*** Block opens ***

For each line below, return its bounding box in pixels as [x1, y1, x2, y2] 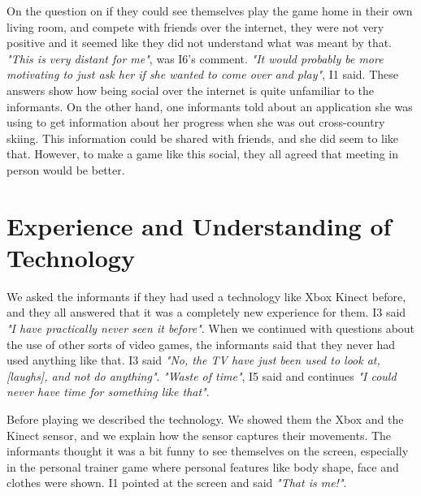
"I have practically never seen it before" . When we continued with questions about [7, 320, 415, 337]
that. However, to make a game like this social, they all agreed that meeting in [7, 145, 399, 162]
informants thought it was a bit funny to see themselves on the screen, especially [7, 442, 409, 459]
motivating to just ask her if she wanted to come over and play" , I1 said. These [7, 66, 398, 83]
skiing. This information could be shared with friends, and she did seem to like [7, 129, 399, 146]
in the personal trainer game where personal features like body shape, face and [7, 458, 399, 475]
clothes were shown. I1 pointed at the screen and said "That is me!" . [7, 474, 347, 491]
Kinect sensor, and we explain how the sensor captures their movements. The [7, 426, 392, 443]
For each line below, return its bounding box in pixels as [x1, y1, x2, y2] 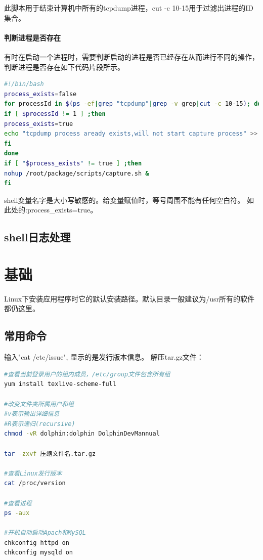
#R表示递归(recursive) [4, 420, 75, 427]
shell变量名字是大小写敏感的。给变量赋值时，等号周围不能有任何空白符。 [4, 194, 245, 205]
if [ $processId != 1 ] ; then [4, 110, 106, 117]
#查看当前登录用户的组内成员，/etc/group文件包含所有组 [4, 370, 170, 378]
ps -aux [4, 509, 30, 517]
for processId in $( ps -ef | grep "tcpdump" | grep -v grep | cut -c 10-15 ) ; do [4, 100, 261, 108]
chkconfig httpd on [4, 539, 69, 546]
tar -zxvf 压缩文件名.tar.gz [4, 450, 96, 457]
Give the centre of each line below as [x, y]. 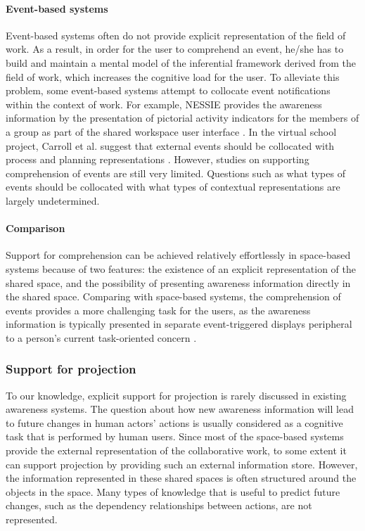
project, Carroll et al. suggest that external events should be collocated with [170, 145]
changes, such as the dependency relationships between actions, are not [159, 505]
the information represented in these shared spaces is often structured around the [181, 478]
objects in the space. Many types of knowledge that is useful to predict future [173, 491]
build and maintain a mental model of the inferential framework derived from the [181, 62]
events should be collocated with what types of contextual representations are [173, 187]
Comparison [36, 228]
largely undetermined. [53, 200]
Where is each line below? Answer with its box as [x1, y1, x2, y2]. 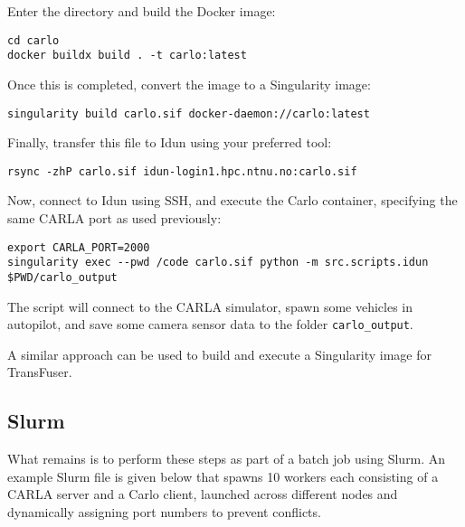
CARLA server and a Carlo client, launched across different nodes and [7, 485, 398, 503]
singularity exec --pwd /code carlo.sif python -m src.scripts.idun [7, 256, 429, 269]
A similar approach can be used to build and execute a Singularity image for [7, 344, 432, 363]
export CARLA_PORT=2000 [7, 240, 150, 254]
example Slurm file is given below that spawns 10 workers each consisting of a [7, 466, 439, 485]
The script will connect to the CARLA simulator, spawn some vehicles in [7, 296, 413, 315]
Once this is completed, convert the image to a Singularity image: [7, 74, 371, 93]
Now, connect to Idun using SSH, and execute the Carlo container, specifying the [7, 191, 458, 210]
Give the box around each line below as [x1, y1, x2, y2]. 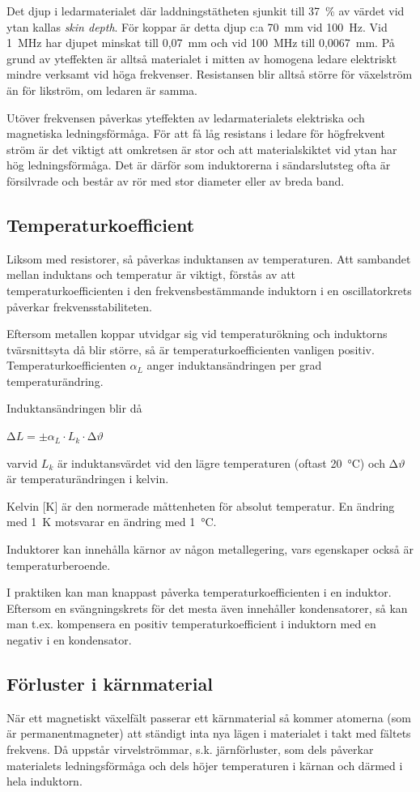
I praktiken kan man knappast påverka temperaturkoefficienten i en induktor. [6, 584, 392, 601]
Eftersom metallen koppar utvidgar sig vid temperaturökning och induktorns [6, 325, 388, 342]
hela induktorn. [6, 773, 83, 790]
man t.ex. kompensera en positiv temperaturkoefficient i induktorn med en [6, 615, 376, 632]
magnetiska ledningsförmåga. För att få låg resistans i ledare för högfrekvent [6, 125, 385, 142]
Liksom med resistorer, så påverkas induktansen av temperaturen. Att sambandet [6, 250, 411, 267]
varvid [6, 454, 38, 471]
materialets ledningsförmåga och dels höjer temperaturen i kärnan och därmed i [6, 756, 403, 773]
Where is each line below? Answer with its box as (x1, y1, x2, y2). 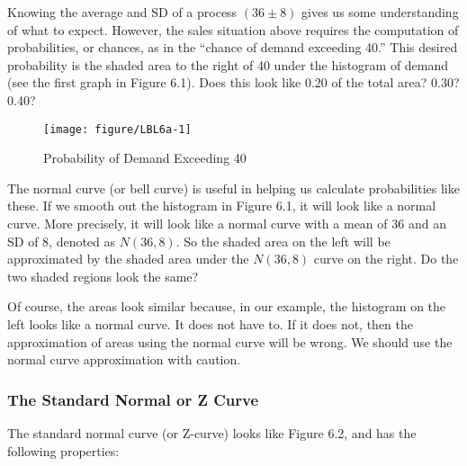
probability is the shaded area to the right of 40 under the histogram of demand (7, 55, 449, 74)
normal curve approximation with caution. (7, 350, 241, 369)
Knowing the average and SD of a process (7, 3, 238, 21)
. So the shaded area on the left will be (175, 231, 391, 250)
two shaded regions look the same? (7, 266, 199, 285)
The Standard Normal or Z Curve (7, 388, 259, 410)
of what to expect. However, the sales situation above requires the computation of (7, 20, 459, 39)
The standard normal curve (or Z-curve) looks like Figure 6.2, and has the (7, 423, 417, 442)
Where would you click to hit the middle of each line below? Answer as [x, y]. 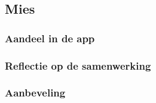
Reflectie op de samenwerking [78, 65]
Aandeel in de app [50, 38]
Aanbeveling [35, 93]
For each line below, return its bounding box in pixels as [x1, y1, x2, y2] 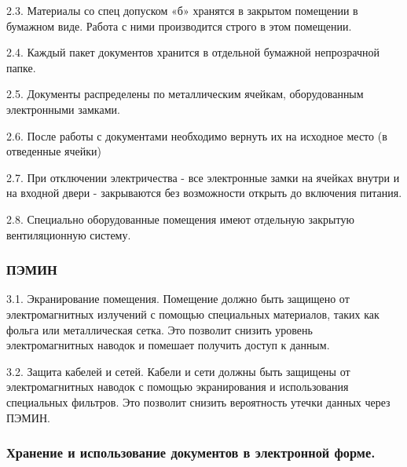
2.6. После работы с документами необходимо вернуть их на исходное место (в [6, 127, 387, 144]
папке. [6, 59, 36, 75]
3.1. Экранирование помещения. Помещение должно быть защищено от [6, 290, 350, 307]
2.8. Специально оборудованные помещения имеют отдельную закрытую [6, 210, 354, 227]
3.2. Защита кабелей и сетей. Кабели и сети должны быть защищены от [6, 363, 350, 379]
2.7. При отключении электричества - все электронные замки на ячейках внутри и [6, 169, 400, 185]
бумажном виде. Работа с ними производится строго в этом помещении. [6, 17, 352, 34]
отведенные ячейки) [6, 143, 102, 159]
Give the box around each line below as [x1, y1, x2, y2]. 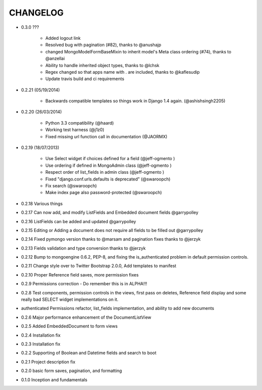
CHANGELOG [9, 7, 64, 18]
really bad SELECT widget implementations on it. [21, 296, 119, 303]
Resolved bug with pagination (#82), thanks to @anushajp [45, 42, 162, 48]
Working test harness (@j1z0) [45, 127, 104, 133]
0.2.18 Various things [21, 200, 63, 206]
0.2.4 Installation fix [21, 332, 61, 338]
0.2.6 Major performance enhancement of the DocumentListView [21, 314, 151, 320]
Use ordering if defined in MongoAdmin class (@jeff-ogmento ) [45, 162, 172, 168]
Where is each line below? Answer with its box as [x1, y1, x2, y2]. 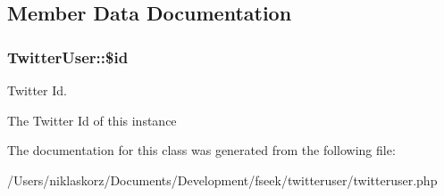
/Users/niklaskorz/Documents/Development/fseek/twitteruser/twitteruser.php [7, 170, 438, 189]
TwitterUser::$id [7, 45, 129, 68]
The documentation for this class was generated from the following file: [7, 141, 396, 159]
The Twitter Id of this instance [7, 110, 177, 129]
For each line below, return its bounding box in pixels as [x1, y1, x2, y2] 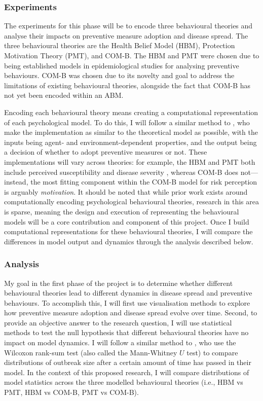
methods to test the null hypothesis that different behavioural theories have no [4, 327, 249, 338]
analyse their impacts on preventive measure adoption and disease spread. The [4, 30, 248, 41]
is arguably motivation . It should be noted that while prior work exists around [4, 186, 248, 197]
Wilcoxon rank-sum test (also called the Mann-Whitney [4, 347, 177, 357]
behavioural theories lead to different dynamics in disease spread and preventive [4, 287, 252, 298]
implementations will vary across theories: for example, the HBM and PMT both [4, 156, 255, 167]
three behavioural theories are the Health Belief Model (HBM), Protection [4, 40, 235, 51]
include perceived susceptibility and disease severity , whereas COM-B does [4, 166, 239, 177]
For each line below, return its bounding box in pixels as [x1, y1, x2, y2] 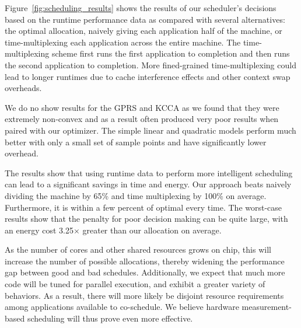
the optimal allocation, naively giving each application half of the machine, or [5, 25, 282, 37]
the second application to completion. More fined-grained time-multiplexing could [5, 58, 296, 71]
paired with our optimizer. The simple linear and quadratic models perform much [5, 124, 296, 136]
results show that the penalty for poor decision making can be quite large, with [5, 212, 288, 225]
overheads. [5, 82, 42, 94]
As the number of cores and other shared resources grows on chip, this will [5, 243, 271, 256]
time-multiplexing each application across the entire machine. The [5, 36, 241, 48]
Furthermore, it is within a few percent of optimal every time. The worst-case [5, 201, 282, 213]
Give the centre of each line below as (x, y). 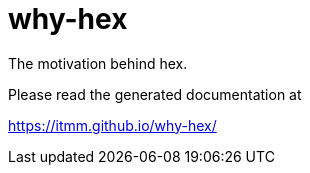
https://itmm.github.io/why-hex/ (112, 125)
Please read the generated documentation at (155, 94)
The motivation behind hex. (98, 63)
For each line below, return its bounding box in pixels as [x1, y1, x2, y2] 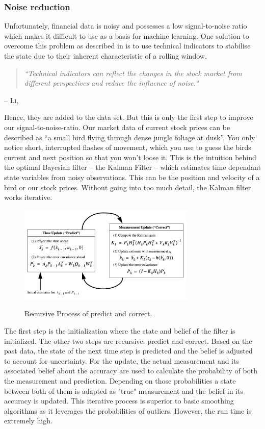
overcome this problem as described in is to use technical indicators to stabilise [4, 40, 251, 51]
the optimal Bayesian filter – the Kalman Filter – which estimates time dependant [4, 162, 261, 172]
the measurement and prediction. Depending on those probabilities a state [4, 375, 236, 386]
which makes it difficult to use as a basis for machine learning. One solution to [4, 30, 249, 41]
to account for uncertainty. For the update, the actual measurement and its [4, 355, 239, 366]
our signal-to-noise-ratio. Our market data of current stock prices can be [4, 121, 230, 132]
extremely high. [4, 415, 52, 426]
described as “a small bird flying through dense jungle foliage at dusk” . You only [4, 132, 255, 142]
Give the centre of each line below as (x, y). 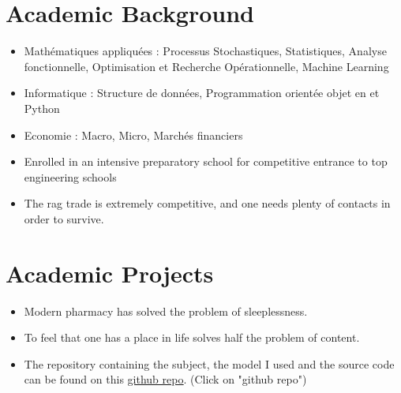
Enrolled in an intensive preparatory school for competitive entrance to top (206, 161)
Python (42, 108)
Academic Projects (110, 273)
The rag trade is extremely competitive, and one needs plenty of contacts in (207, 203)
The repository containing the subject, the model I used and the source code (209, 363)
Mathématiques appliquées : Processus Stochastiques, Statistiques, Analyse (205, 51)
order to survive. (64, 218)
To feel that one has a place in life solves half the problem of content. (192, 337)
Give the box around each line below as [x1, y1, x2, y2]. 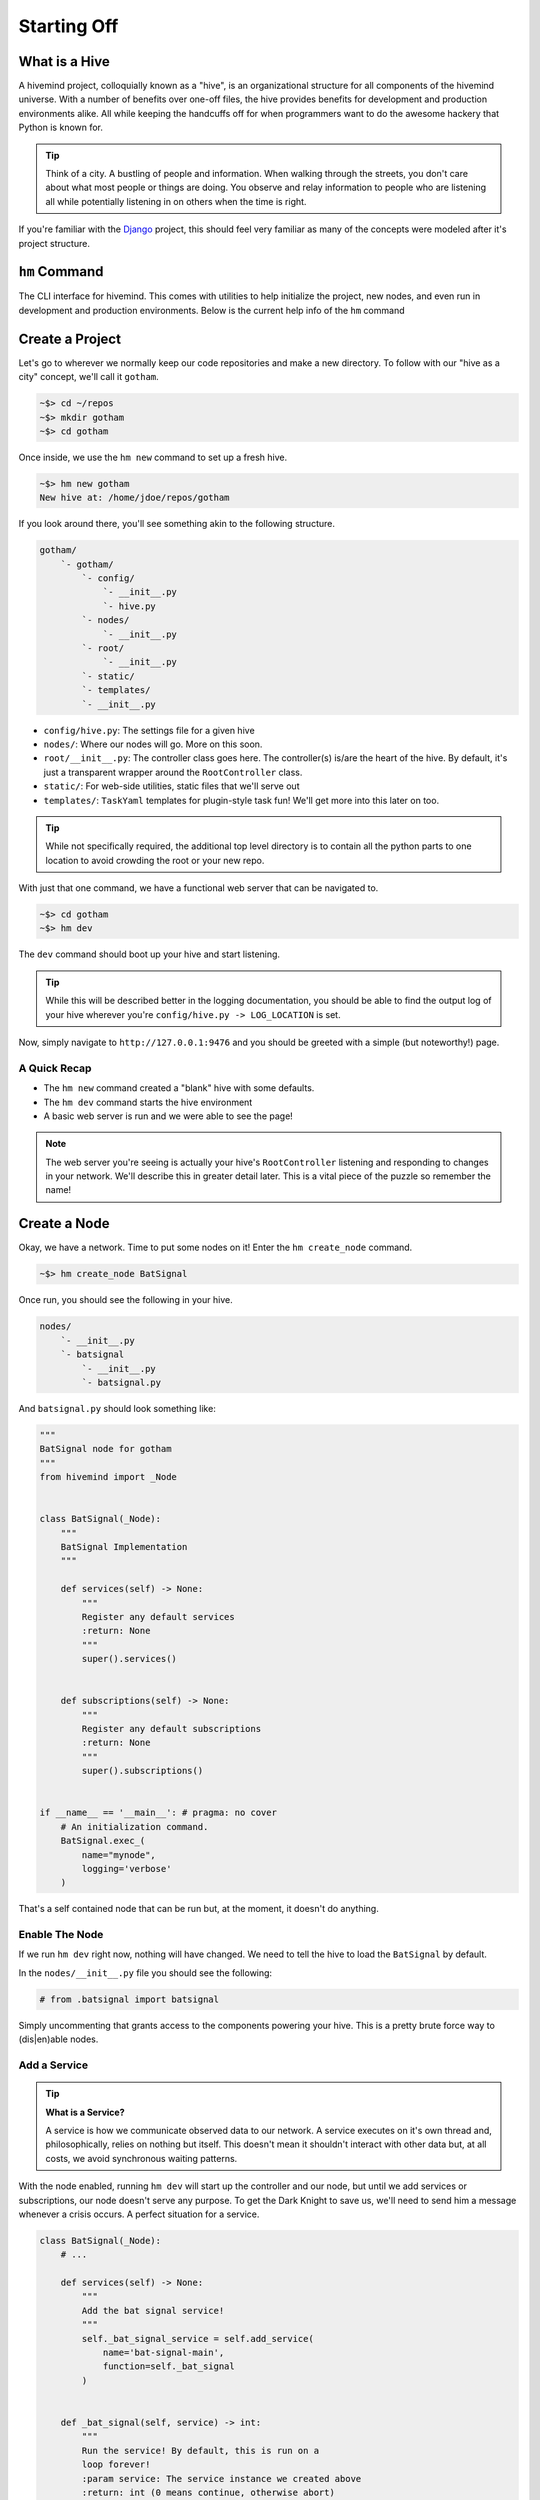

*** Block closes ***

Using the listing above, list every line in which the string "optimal" occurs.

• _REPLY TO THE TASK_
the optimal allocation, naively giving each application half of the machine, or [5, 25, 282, 37]
Furthermore, it is within a few percent of optimal every time. The worst-case [5, 201, 282, 213]
the optimal Bayesian filter – the Kalman Filter – which estimates time dependant [4, 162, 261, 172]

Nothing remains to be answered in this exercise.